**SOURCE MATERIAL:**
────────

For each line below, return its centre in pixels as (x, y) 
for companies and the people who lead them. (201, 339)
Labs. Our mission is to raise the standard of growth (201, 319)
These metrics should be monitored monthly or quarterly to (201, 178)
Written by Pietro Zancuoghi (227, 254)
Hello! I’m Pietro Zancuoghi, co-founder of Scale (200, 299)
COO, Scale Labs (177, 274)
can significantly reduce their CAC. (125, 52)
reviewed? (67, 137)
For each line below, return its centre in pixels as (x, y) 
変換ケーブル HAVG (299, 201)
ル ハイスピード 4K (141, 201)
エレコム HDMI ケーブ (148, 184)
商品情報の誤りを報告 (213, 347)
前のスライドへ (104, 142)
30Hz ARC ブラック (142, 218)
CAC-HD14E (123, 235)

────────

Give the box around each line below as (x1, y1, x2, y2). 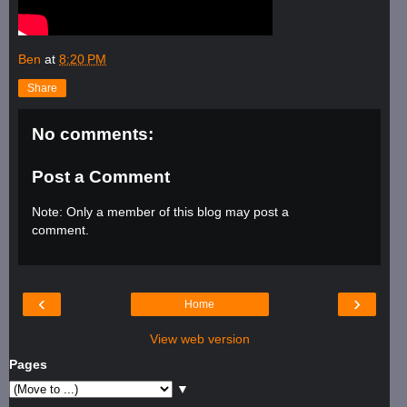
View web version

────────

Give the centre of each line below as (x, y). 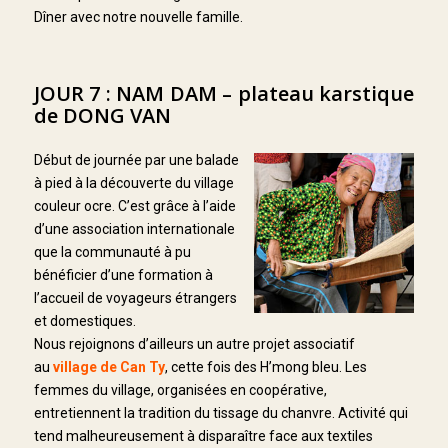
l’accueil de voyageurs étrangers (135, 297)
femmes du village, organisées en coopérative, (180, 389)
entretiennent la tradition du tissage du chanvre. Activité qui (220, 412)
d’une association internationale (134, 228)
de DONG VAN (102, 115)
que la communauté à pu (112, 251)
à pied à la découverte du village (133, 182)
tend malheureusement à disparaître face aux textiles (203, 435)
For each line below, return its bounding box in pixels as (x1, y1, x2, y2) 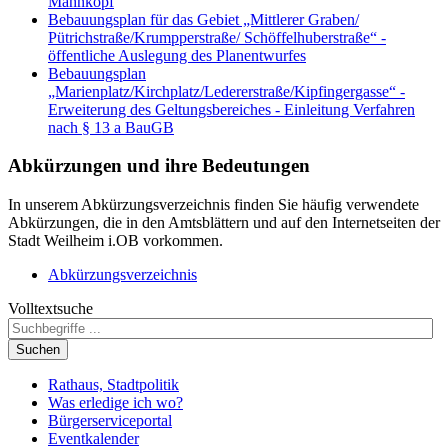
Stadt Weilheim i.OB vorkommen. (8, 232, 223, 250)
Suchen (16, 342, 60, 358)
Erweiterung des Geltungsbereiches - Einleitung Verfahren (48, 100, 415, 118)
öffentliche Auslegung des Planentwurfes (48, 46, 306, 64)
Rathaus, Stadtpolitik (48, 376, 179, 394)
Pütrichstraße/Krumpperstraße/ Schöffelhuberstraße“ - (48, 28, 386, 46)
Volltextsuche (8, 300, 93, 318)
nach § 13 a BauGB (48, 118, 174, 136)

────────

**TASK DESCRIPTION:**
Among the entries above, identify all lines with "Scale" and copy them.

**ANSWER SPACE:**
Hello! I’m Pietro Zancuoghi, co-founder of Scale (200, 299)
COO, Scale Labs (177, 274)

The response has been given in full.